Intel et Trump désaccords
Lip-Bu Tan, le directeur général d'Intel, a dirigé une entreprise condamnée pour avoir vendu des secrets à la Chine. Il y a quelques semaines, Xataka a collecté comment avant d'atteindre Intel, le PDG a dirigé Cadence Design Systems entre 2009 et 2021, une société américaine spécialisée dans le développement d'outils logiciels et matériels pour concevoir et vérifier les circuits intégrés. Cette entreprise a été condamnée en juillet par le ministère américain de la Justice pour avoir vendu des secrets commerciaux à la Chine.
Un sénateur accuse Lip-Bu pour investir dans de nombreuses entreprises chinoises. En outre, le sénateur américain Tom Cotton dans une lettre adressée au conseil d'administration d'Intel a accusé le PDG d'utiliser sa société de capital à risque Walden International pour « participer à plus de 600 entreprises chinoises, y compris Startups de chips qui fournissent l'armée chinoise. « Le président Trump est venu demander sa démission en vérité sociale.
Trump et Lip-Bu se sont rassemblés. Le 11 août, la société a rapporté que « aujourd'hui, M. avait l'honneur de rencontrer le président Trump pour soutenir un dialogue franche et constructif sur l'engagement d'Intel envers le renforcement de la direction des États-Unis dans la technologie et la fabrication. Nous apprécions le leadership ferme du président pour promouvoir ces priorités stratégiques et nous espérons travailler en étroite collaboration avec lui et son administration dans le processus de restauration de la société américaine emblématique ».
Comment est l'accord. Maintenant, le gouvernement américain entre dans les actionnaires, mais sans avoir de pouvoir de décision, comme convenu. Selon RFI, le président Donald Trump a confirmé que l'État entrera dans la capitale de la société avec 10%, sans dépenser un cent, grâce aux 11 000 millions de dollars en subventions promises par l'administration Biden et comme le leader républicain l'a également dit dans son profil de son réseau social. La peur est maintenant qu'après cet accord, il y a un favoritisme envers cette entreprise, qui interfère avec la concurrence.
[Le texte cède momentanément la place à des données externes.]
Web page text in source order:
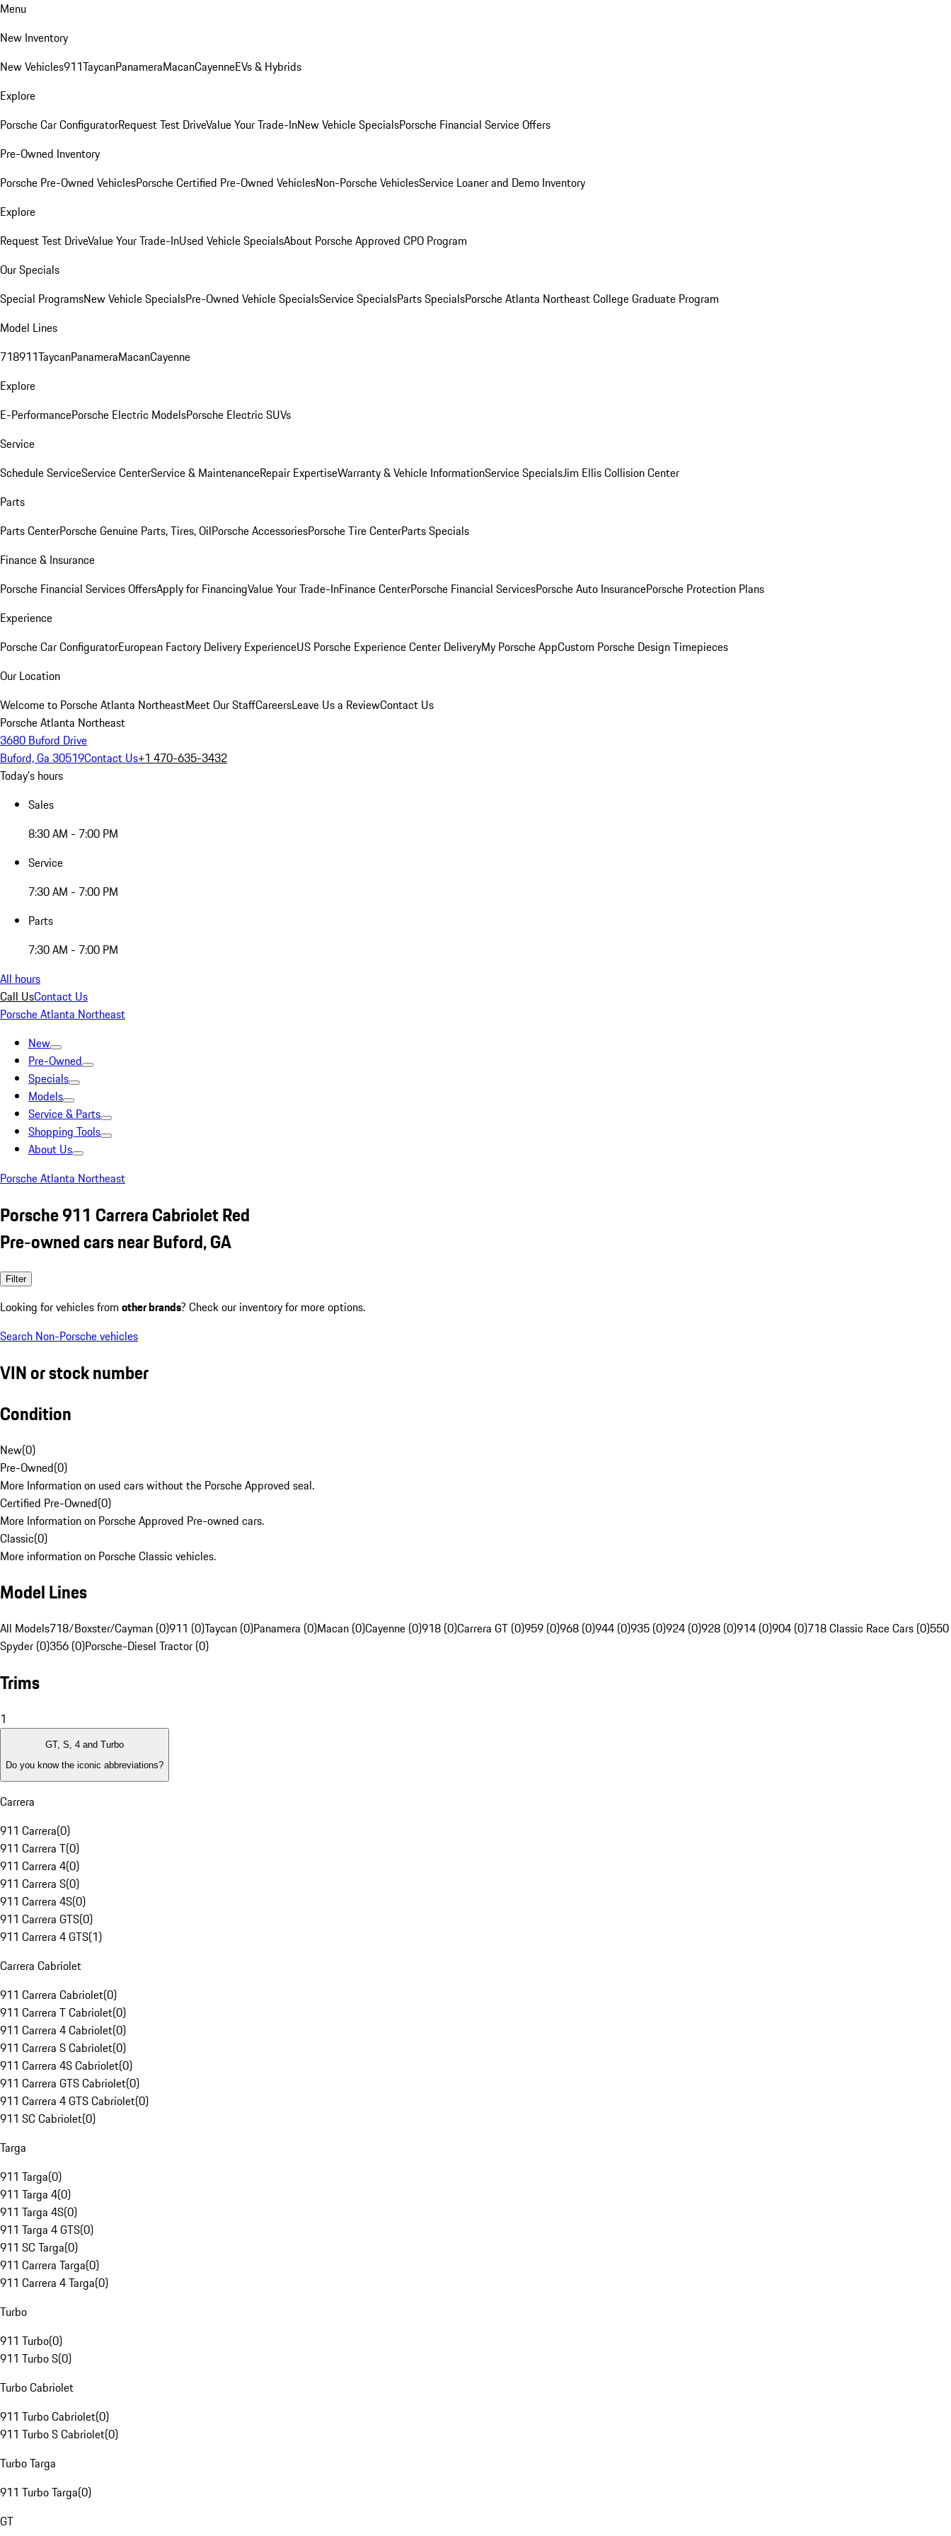
Menu
New Inventory
New Vehicles911TaycanPanameraMacanCayenneEVs & Hybrids
Explore
Porsche Car ConfiguratorRequest Test DriveValue Your Trade-InNew Vehicle SpecialsPorsche Financial Service Offers
Pre-Owned Inventory
Porsche Pre-Owned VehiclesPorsche Certified Pre-Owned VehiclesNon-Porsche VehiclesService Loaner and Demo Inventory
Explore
Request Test DriveValue Your Trade-InUsed Vehicle SpecialsAbout Porsche Approved CPO Program
Our Specials
Special ProgramsNew Vehicle SpecialsPre-Owned Vehicle SpecialsService SpecialsParts SpecialsPorsche Atlanta Northeast College Graduate Program
Model Lines
718911TaycanPanameraMacanCayenne
Explore
E-PerformancePorsche Electric ModelsPorsche Electric SUVs
Service
Schedule ServiceService CenterService & MaintenanceRepair ExpertiseWarranty & Vehicle InformationService SpecialsJim Ellis Collision Center
Parts
Parts CenterPorsche Genuine Parts, Tires, OilPorsche AccessoriesPorsche Tire CenterParts Specials
Finance & Insurance
Porsche Financial Services OffersApply for FinancingValue Your Trade-InFinance CenterPorsche Financial ServicesPorsche Auto InsurancePorsche Protection Plans
Experience
Porsche Car ConfiguratorEuropean Factory Delivery ExperienceUS Porsche Experience Center DeliveryMy Porsche AppCustom Porsche Design Timepieces
Our Location
Welcome to Porsche Atlanta NortheastMeet Our StaffCareersLeave Us a ReviewContact Us
Porsche Atlanta Northeast
3680 Buford Drive
Buford, Ga 30519Contact Us+1 470-635-3432
Today's hours
Sales
8:30 AM - 7:00 PM
Service
7:30 AM - 7:00 PM
Parts
7:30 AM - 7:00 PM
All hours
Call UsContact Us
Porsche Atlanta Northeast
New
Pre-Owned
Specials
Models
Service & Parts
Shopping Tools
About Us
Porsche Atlanta Northeast
Porsche 911 Carrera Cabriolet Red
Pre-owned cars near Buford, GA
Filter
Looking for vehicles from other brands? Check our inventory for more options.
Search Non-Porsche vehicles
VIN or stock number
Condition
New(0)
Pre-Owned(0)
More Information on used cars without the Porsche Approved seal.
Certified Pre-Owned(0)
More Information on Porsche Approved Pre-owned cars.
Classic(0)
More information on Porsche Classic vehicles.
Model Lines
All Models718/Boxster/Cayman (0)911 (0)Taycan (0)Panamera (0)Macan (0)Cayenne (0)918 (0)Carrera GT (0)959 (0)968 (0)944 (0)935 (0)924 (0)928 (0)914 (0)904 (0)718 Classic Race Cars (0)550
Spyder (0)356 (0)Porsche-Diesel Tractor (0)
Trims
1
GT, S, 4 and Turbo
Do you know the iconic abbreviations?
Carrera
911 Carrera(0)
911 Carrera T(0)
911 Carrera 4(0)
911 Carrera S(0)
911 Carrera 4S(0)
911 Carrera GTS(0)
911 Carrera 4 GTS(1)
Carrera Cabriolet
911 Carrera Cabriolet(0)
911 Carrera T Cabriolet(0)
911 Carrera 4 Cabriolet(0)
911 Carrera S Cabriolet(0)
911 Carrera 4S Cabriolet(0)
911 Carrera GTS Cabriolet(0)
911 Carrera 4 GTS Cabriolet(0)
911 SC Cabriolet(0)
Targa
911 Targa(0)
911 Targa 4(0)
911 Targa 4S(0)
911 Targa 4 GTS(0)
911 SC Targa(0)
911 Carrera Targa(0)
911 Carrera 4 Targa(0)
Turbo
911 Turbo(0)
911 Turbo S(0)
Turbo Cabriolet
911 Turbo Cabriolet(0)
911 Turbo S Cabriolet(0)
Turbo Targa
911 Turbo Targa(0)
GT

Par exemple, lorsque les agences gouvernementales doivent conclure des accords avec le secteur du secteur, ils pourraient se pencher pour Intel au détriment des autres.
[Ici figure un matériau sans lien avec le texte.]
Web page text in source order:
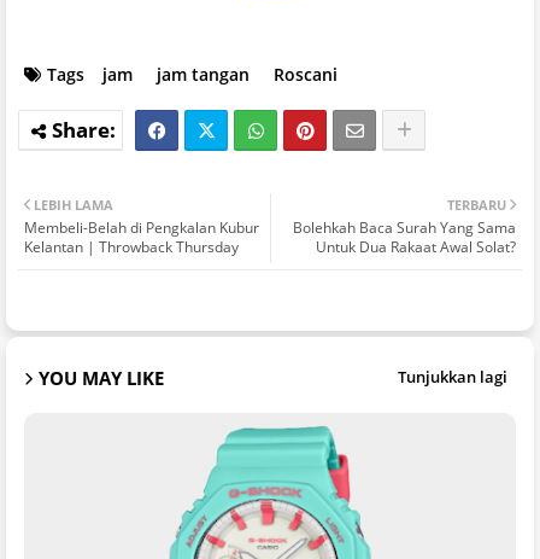
Tags jam jam tangan Roscani
TERBARU
Bolehkah Baca Surah Yang Sama
Untuk Dua Rakaat Awal Solat?
LEBIH LAMA
Membeli-Belah di Pengkalan Kubur
Kelantan | Throwback Thursday
YOU MAY LIKE Tunjukkan lagi
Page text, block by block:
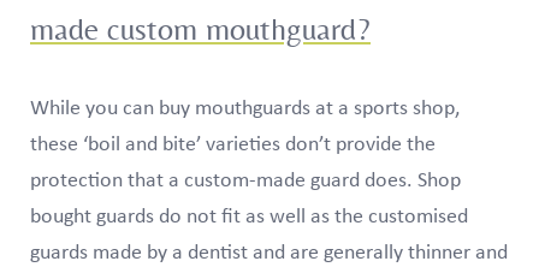
made custom mouthguard?
While you can buy mouthguards at a sports shop,
these ‘boil and bite’ varieties don’t provide the
protection that a custom-made guard does. Shop
bought guards do not fit as well as the customised
guards made by a dentist and are generally thinner and
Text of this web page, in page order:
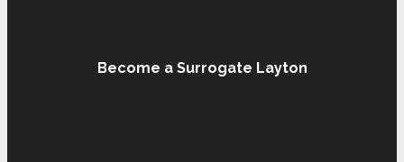
Become a Surrogate Layton
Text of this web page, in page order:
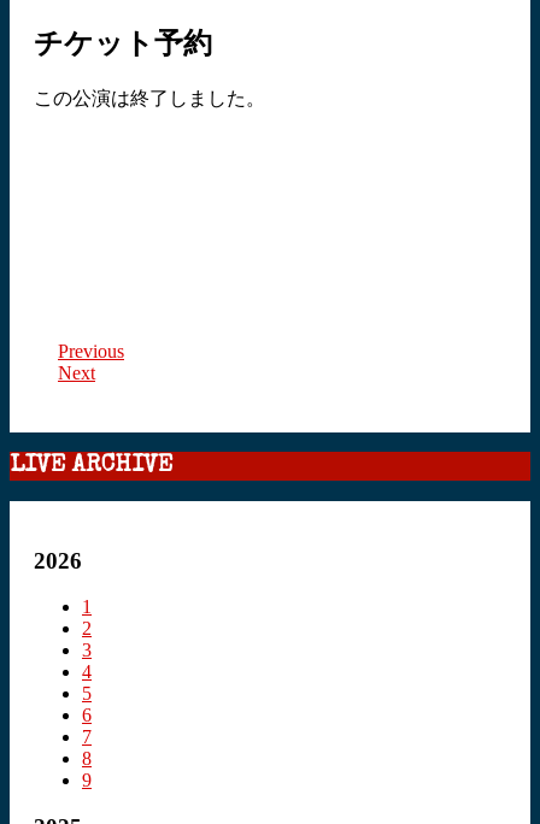
チケット予約
この公演は終了しました。
Previous
Next
LIVE ARCHIVE
2026
1
2
3
4
5
6
7
8
9
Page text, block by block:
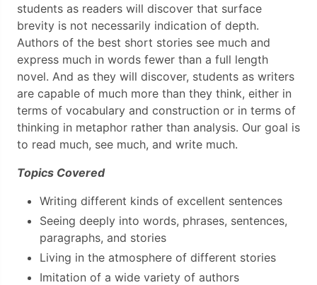
students as readers will discover that surface
brevity is not necessarily indication of depth.
Authors of the best short stories see much and
express much in words fewer than a full length
novel. And as they will discover, students as writers
are capable of much more than they think, either in
terms of vocabulary and construction or in terms of
thinking in metaphor rather than analysis. Our goal is
to read much, see much, and write much.
Topics Covered
Writing different kinds of excellent sentences
Seeing deeply into words, phrases, sentences,
paragraphs, and stories
Living in the atmosphere of different stories
Imitation of a wide variety of authors
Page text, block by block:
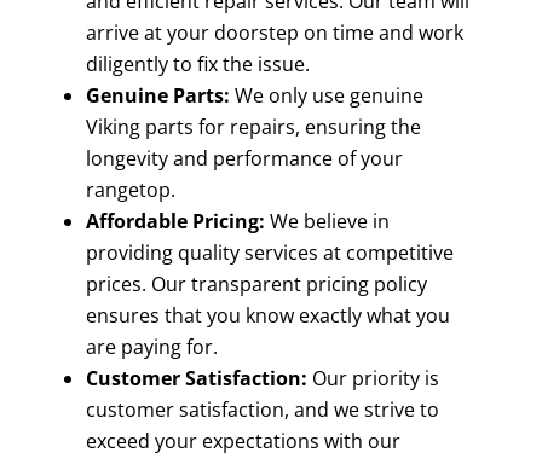
arrive at your doorstep on time and work
diligently to fix the issue.
Genuine Parts: We only use genuine
Viking parts for repairs, ensuring the
longevity and performance of your
rangetop.
Affordable Pricing: We believe in
providing quality services at competitive
prices. Our transparent pricing policy
ensures that you know exactly what you
are paying for.
Customer Satisfaction: Our priority is
customer satisfaction, and we strive to
exceed your expectations with our
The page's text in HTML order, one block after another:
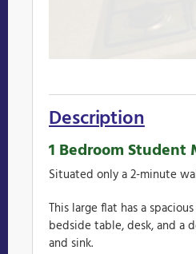
Description
1 Bedroom Student
Situated only a 2-minute
This large flat has a
bedside table, desk, and a
and sink.
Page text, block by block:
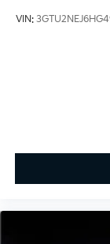
VIN:

Pourquoi c'est un accord non publié. C'est la première fois que le gouvernement américain intervient une entreprise depuis que le sauvetage de l'industrie automobile pendant la crise de 2008 s'est produit et beaucoup l'ont critiqué comme un interventionnisme de l'État peu conforme à la politique économique du pays. Comme l'explique Xataka, Intel est le plus grand fabricant de puces américaines et, par conséquent, est la meilleure option du pays américain lorsqu'il est en concurrence dans la production de circuits intégrés avec la société taïwanaise TSMC et le Samsung sud-coréen.
Trump en veut beaucoup plus. Le politicien a annoncé qu'il continuerait dans cette même ligne: « Je ferai des offres similaires pour notre pays tout le temps (et) aidera les entreprises qui font ces entreprises lucratives pour les États-Unis. »
La plupart des ventes d'Intel sont en dehors des États-Unis et cet accord peut être nocif. En 2024, 76% des revenus de cette entreprise provenaient de ventes en dehors de leur pays et cela indique que ces ventes internationales peuvent désormais réduire.